[Items from a dataset]
===============

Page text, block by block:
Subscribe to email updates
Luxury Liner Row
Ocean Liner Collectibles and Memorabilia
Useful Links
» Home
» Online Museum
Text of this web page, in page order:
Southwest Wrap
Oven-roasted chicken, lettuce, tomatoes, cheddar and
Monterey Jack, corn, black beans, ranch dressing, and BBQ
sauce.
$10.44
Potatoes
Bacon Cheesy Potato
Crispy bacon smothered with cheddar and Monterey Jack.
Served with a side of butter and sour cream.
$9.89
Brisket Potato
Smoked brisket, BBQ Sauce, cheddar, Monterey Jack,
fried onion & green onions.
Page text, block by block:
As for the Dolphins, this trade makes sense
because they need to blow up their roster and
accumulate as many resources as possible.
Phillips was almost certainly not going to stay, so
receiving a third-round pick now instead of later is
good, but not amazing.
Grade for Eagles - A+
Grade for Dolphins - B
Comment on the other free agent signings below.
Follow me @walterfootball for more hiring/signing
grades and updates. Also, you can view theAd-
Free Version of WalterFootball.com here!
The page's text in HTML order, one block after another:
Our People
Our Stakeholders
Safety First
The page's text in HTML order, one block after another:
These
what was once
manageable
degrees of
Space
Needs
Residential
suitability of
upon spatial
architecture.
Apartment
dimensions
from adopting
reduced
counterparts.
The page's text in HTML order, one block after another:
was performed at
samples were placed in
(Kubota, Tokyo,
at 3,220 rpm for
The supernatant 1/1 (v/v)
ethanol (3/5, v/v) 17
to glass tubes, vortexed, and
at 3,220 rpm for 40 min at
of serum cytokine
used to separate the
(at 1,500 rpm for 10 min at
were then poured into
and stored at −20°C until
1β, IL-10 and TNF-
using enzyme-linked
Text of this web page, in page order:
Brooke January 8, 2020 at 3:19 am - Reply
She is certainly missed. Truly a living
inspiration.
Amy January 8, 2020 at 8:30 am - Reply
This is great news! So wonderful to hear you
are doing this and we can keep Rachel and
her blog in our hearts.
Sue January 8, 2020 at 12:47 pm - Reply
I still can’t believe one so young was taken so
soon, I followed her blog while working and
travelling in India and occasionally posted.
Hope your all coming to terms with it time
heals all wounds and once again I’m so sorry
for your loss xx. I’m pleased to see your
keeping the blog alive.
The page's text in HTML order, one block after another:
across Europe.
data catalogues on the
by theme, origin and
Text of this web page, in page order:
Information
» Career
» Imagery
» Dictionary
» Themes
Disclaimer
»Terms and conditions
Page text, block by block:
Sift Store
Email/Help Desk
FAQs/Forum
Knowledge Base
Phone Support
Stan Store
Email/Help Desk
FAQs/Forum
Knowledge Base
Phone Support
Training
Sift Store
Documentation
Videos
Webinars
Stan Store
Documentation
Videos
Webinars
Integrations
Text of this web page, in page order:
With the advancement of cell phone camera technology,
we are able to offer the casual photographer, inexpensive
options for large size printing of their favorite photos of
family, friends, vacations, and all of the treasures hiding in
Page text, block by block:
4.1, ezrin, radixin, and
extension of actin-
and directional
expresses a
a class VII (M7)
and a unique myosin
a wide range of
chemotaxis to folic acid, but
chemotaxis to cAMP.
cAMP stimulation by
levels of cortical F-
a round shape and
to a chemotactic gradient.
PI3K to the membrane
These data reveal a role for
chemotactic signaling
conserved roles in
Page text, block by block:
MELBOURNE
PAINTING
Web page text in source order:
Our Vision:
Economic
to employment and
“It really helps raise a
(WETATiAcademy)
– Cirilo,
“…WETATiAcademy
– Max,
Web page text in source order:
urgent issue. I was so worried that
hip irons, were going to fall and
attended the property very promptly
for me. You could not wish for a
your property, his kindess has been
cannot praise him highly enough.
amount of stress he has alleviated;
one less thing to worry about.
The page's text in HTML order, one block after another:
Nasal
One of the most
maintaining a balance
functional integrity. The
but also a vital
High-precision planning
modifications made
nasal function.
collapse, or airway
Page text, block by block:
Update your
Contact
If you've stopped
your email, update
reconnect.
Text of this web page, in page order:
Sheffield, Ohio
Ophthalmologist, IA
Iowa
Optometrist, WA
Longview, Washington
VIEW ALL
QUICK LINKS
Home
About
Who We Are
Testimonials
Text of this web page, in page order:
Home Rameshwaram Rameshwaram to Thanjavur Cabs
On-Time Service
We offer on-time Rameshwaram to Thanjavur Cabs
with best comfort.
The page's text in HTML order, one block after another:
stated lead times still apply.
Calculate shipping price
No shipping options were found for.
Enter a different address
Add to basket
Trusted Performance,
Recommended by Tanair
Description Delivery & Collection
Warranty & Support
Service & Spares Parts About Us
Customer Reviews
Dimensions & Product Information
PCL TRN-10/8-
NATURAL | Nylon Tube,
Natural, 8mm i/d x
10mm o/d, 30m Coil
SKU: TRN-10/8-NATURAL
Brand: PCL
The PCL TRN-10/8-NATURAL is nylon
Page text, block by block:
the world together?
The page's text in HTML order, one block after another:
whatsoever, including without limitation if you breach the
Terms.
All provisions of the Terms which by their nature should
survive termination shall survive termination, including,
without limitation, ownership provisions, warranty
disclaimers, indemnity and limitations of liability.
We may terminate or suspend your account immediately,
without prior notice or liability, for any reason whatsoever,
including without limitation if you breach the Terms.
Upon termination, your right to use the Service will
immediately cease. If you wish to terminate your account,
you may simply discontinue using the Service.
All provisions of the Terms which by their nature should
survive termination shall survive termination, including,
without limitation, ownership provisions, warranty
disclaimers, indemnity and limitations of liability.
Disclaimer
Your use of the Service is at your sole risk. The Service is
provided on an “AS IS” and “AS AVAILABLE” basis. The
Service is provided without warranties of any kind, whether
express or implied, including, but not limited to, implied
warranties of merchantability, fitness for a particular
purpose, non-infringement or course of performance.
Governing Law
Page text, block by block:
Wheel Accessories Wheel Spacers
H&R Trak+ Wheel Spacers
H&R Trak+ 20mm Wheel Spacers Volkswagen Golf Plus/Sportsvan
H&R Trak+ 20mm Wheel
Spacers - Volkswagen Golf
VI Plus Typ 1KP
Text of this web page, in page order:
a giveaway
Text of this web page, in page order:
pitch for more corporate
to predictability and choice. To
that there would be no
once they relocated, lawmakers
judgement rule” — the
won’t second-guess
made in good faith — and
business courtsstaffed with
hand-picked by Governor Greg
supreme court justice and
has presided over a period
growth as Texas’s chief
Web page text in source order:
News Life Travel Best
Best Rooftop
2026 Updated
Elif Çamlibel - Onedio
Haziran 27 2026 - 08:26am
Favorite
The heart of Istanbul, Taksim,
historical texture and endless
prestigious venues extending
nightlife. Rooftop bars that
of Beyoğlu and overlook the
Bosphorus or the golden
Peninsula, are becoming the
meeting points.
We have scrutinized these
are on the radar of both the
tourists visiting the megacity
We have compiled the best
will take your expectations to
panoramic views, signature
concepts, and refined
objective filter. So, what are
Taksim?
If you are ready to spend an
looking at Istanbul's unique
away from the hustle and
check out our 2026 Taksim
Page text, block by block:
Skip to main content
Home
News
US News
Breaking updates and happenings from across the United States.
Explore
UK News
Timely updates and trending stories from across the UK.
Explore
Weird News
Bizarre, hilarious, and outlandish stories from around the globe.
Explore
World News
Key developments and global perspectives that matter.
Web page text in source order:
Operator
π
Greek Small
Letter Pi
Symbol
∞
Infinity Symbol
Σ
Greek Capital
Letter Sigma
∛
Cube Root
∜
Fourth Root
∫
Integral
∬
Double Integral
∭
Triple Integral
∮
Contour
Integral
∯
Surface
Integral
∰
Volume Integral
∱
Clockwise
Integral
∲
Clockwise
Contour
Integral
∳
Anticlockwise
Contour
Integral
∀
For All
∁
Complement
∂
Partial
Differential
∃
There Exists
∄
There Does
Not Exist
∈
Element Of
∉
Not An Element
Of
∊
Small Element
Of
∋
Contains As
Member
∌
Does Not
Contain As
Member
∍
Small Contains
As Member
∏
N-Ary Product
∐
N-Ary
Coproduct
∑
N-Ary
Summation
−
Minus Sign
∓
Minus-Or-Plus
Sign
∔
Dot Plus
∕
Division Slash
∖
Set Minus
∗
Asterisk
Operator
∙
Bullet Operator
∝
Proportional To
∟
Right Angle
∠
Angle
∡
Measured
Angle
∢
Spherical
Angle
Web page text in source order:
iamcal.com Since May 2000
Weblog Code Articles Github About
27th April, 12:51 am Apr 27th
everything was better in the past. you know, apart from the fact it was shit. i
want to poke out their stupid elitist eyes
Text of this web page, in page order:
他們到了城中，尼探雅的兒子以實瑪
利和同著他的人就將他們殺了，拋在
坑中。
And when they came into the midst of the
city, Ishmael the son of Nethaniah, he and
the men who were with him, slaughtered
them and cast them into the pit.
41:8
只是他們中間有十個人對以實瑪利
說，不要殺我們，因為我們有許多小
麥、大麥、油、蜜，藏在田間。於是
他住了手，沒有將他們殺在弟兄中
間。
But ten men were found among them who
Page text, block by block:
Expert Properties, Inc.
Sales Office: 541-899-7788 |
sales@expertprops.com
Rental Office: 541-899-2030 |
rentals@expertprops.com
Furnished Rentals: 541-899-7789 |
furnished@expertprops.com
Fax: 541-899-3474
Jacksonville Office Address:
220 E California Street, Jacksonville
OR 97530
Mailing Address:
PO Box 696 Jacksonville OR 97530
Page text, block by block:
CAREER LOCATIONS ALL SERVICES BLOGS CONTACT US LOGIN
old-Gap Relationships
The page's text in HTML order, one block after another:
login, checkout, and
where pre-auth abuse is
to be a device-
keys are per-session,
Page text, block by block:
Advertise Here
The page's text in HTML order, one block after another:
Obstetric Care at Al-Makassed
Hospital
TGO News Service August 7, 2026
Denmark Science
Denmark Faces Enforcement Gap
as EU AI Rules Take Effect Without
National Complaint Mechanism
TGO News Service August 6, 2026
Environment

===============

= WHAT NEEDS TO BE DONE =
With "Denmark" as the search string, filter the records and return each line that has it.

= RESPONSE =
Denmark Science
Denmark Faces Enforcement Gap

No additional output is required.